The availability of reliable spatial and temporal data at proper spatial and temporal scale about extreme weather events represents a pivotal challenge for supporting Disaster Risk Reduction (DRR) policy and practice. In recent years several gridded observational datasets have been developed for Europe and for specific European countries; these products feature different temporal (from hourly to daily) and spatial (from ≃ 1 km to ≃ 10–20 km) resolutions, covering different time spans, and their reliability is strictly related to the density of station networks from which they derive.
A potential alternative solution to ensure homogeneity and continuity of data is represented by the use of climate reanalysis. In general, a climate reanalysis delivers a complete and consistent picture of the weather and climate of the past as close to reality as possible, by adopting a numerical weather prediction model to assimilate historical observations provided by different sources (satellite, in situ, etc) but not homogeneously distributed around the globe.
The data produced by the reanalysis are widely used and provide many kinds of information, not only about the atmosphere, such as temperature, wind and precipitation, but also about the ocean and the land surface.
Recently, the European Centre for Medium Range Weather Forecast (ECMWF) has released a new generation of reanalysis, acknowledged as ERA5, representing nowadays the most plausible description for current climate. It has a global coverage with a spatial resolution of ≃ 31 km and provide outputs at hourly scale since 1950 up to now. Such features make ERA5 suitable for a wide range of applications such as analyzing the past climate, monitoring climate change, research, education, policy making and business, in sectors such as renewable energy and agriculture. Despite the authoritative relevance of ERA5, its coarse resolution could prevent a reliable adoption for characterizing localized events (e. g., extreme precipitation) especially in complex areas (e.g., mountain or urban environments), confirming the need for highly localized data.

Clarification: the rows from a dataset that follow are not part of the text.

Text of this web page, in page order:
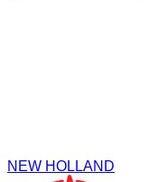
NEW HOLLAND
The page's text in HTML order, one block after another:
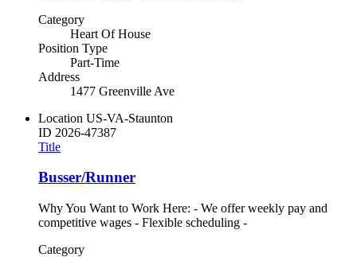
Category
Heart Of House
Position Type
Part-Time
Address
1477 Greenville Ave
Location US-VA-Staunton
ID 2026-47387
Title
Busser/Runner
Why You Want to Work Here: - We offer weekly pay and
competitive wages - Flexible scheduling -
Category
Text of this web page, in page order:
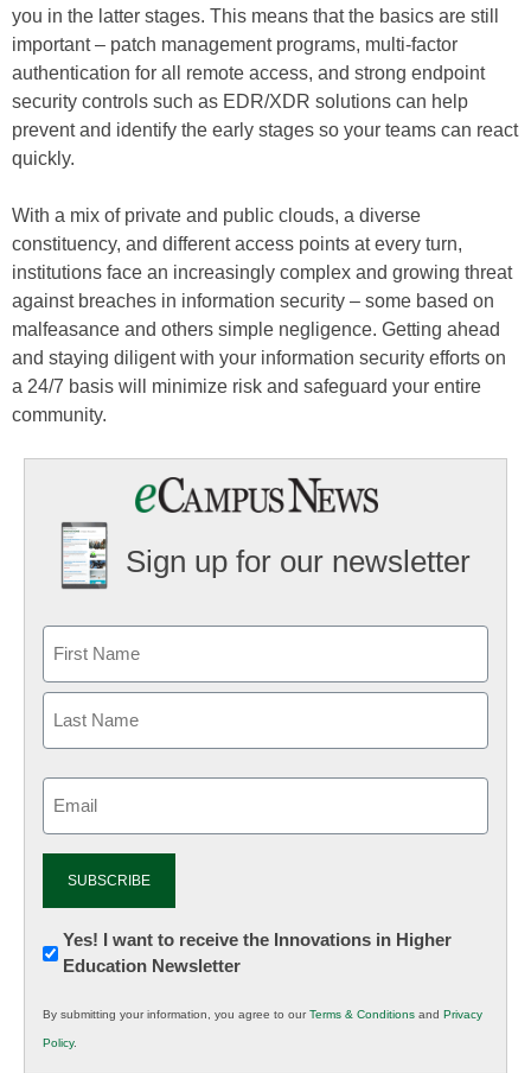
you in the latter stages. This means that the basics are still
important – patch management programs, multi-factor
authentication for all remote access, and strong endpoint
security controls such as EDR/XDR solutions can help
prevent and identify the early stages so your teams can react
quickly.
With a mix of private and public clouds, a diverse
constituency, and different access points at every turn,
institutions face an increasingly complex and growing threat
against breaches in information security – some based on
malfeasance and others simple negligence. Getting ahead
and staying diligent with your information security efforts on
a 24/7 basis will minimize risk and safeguard your entire
community.
Sign up for our newsletter
Newsletter:
Innovations
K12
Education
Yes! I want to receive the Innovations in Higher
Education Newsletter
By submitting your information, you agree to ourTerms & Conditions and Privacy
Policy.

Based on this state-of-the-art, a study recently published on Weather and Climate Extremes led by the CMCC Foundation present a new hourly high-resolution (i.e., at ≃2.2 km) precipitation dataset, labelled as ERA5@2km, obtained by dynamically downscaling ERA5 reanalysis over 20 European cities for the recent past thirty years (1989–2018), with the ambition support the Disaster Risk Reduction (DRR) community involved in pluvial flood risk assessment by providing a basis for impact analysis at city scale, in terms of extreme hourly precipitation.
“The great added value of our reanalysis-based dataset”, explains Alfredo Reder, CMCC scientist at the REgional Models and Hydrogeological Impacts (REMHI) Research Division, “is the high resolution at 2 km reached that it’s particularly suitable in the view of deriving precipitation characteristics at city scale or at the event scale. ERA5 represents a good reference for general mean statistics (e.g., spatial pattern of annual precipitation, multi-year cycle of monthly precipitation); however, its coarser resolution tends to generate a smoothing of extreme precipitation. ERA5@2km overcomes this constraint by providing a reliable suite of extreme precipitation values for city analyses. A climate dataset such as ERA5@2km may also be a relevant tool to support adaptation strategies and risk assessment.”
“We are so proud of this result, requiring a considerable computational effort (almost two years of simulations)”, comments Paola Mercogliano, REMHI Division Director. “Our study demonstrated the importance of our very high-resolution reanalysis-based climate simulation, at the European level and for different climate conditions. Reanalysis (-based) datasets can indeed fill observational gaps, still existing in wide areas.”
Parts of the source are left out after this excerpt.